Go to Heaven for the climate, Hell for the company.

It isn't those parts of the Bible that I can’t understand that bother me, it is the parts that I do understand.

The truth is that when a library expels a book of mine and leaves an unexpurgated Bible lying around where unprotected youth can get hold of it, the deep unconscious irony of it delights me.

God made the Idiot for practice, and then He made the School Board.

In religion and politics, people's beliefs and convictions are in almost every case gotten at second hand, and without examination.

The easy confidence with which I know another man's religion is folly teaches me to suspect that my own is also.

Only one thing is impossible for God: To find any sense in any copyright law on the planet.

It is by the goodness of God that in our country we have those three unspeakably precious things: freedom of speech, freedom of conscience, and the prudence never to practice either of them.

Faith is believing what you know ain't so.

Religion was invented when the first con man met the first fool.

I never can think of Judas Iscariot without losing my temper. To my mind, Judas Iscariot was nothing but a low, mean, premature, Congressman.

God, so atrocious in the Old Testament, so attractive in the New — the Jekyll and Hyde of sacred romance.

There has been only one Christian. They caught him and crucified him — early.

All gods are better than their reputation.

Jewish persecution is not a religious passion, it is a business passion.

It is best to read the weather forecast before we pray for rain.

Since the beginning of the world there have been 225,000,000,000 savages born and damned and 28,000 saved by missionary effort.

I am quite sure now that often, very often, in matters concerning religion and politics a man's reasoning powers are not above the monkey's.

The gods offer no rewards for intellect. There was never one yet that showed any interest in it.

There is nothing more awe-inspiring than a miracle except the credulity that can take it at par.

When a man arrives at great prosperity God did it; when he falls into disaster he did it himself.

If the Ten Commandments were not written by Moses, then they were written by another fellow of the same name.

(Our forefathers fled their homeland and came to America) to enjoy their religion and, at the same time, prevent other folks from enjoying theirs.

India has two million gods, and worships them all.
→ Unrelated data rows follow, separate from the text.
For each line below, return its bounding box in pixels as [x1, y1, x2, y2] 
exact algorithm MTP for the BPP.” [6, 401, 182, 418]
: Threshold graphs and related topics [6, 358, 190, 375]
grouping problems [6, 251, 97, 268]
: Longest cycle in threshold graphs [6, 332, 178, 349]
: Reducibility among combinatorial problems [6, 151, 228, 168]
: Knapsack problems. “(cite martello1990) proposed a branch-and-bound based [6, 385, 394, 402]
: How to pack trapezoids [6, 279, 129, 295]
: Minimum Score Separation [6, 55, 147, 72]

In religion all other countries are paupers; India is the only millionaire.

Man is a religious animal. He is the only religious animal. He is the only animal that has the True Religion — several of them.
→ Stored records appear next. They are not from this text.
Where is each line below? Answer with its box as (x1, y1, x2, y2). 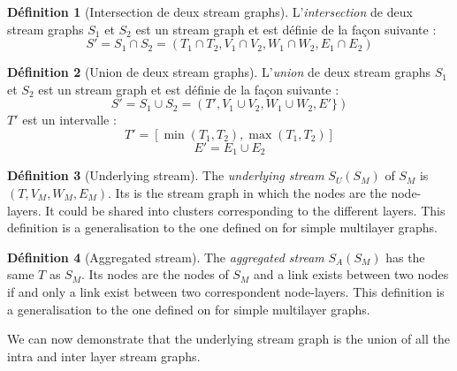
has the (385, 247, 425, 266)
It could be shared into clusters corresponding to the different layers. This (45, 201, 446, 219)
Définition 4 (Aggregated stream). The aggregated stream (7, 247, 324, 266)
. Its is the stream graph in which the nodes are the (107, 184, 387, 202)
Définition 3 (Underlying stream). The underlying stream (7, 166, 324, 185)
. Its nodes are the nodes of (80, 265, 229, 284)
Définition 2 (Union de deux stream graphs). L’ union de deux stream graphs (7, 63, 431, 81)
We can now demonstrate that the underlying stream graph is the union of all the (7, 329, 450, 348)
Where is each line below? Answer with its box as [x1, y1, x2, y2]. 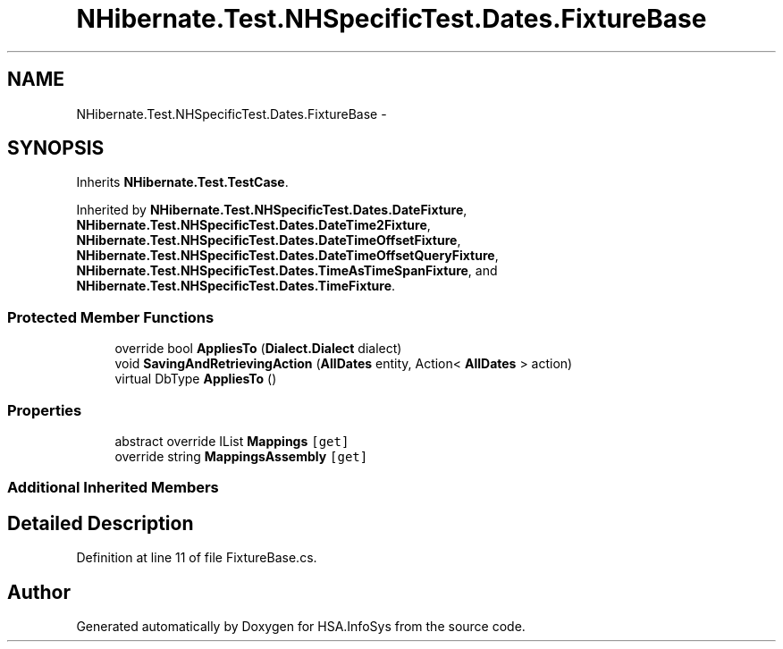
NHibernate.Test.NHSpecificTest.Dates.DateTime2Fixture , [76, 217, 431, 233]
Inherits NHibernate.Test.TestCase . [76, 174, 289, 190]
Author [7, 580, 71, 603]
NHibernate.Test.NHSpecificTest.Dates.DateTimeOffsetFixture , [76, 232, 461, 249]
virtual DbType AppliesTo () [114, 371, 277, 387]
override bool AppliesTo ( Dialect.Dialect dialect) [114, 341, 402, 357]
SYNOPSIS [7, 137, 105, 160]
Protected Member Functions [7, 308, 215, 326]

[Man] is the only animal that loves his neighbor as himself and cuts his throat if his theology isn't straight. He has made a graveyard of the globe in trying his honest best to smooth his brother's path to happiness and heaven...

The higher animals have no religion. And we are told that they are going to be left out in the Hereafter. I wonder why? It seems questionable taste.
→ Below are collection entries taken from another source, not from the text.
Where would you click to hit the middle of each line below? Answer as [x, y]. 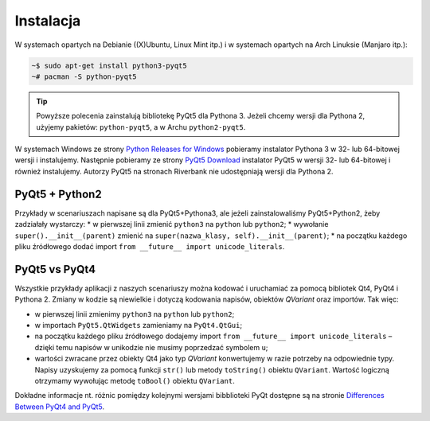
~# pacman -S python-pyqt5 [84, 76]
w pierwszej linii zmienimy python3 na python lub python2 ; [135, 314]
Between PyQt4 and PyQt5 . [60, 407]
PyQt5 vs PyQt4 [55, 269]
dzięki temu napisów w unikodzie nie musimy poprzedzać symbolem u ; [151, 347]
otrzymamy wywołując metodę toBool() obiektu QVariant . [135, 380]
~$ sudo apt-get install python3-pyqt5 [109, 65]
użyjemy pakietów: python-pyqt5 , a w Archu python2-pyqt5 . [141, 127]

No god and no religion can survive ridicule. No church, no nobility, no royalty or other fraud, can face ridicule in a fair field and live.

Heaven goes by favor. If it went by merit, you would stay out and your dog would go in.

Monarchies, aristocracies, and religions... there was never a country where the majority of the people were in their secret hearts loyal to any of these institutions.

If you want to make God laugh, tell Him your plans.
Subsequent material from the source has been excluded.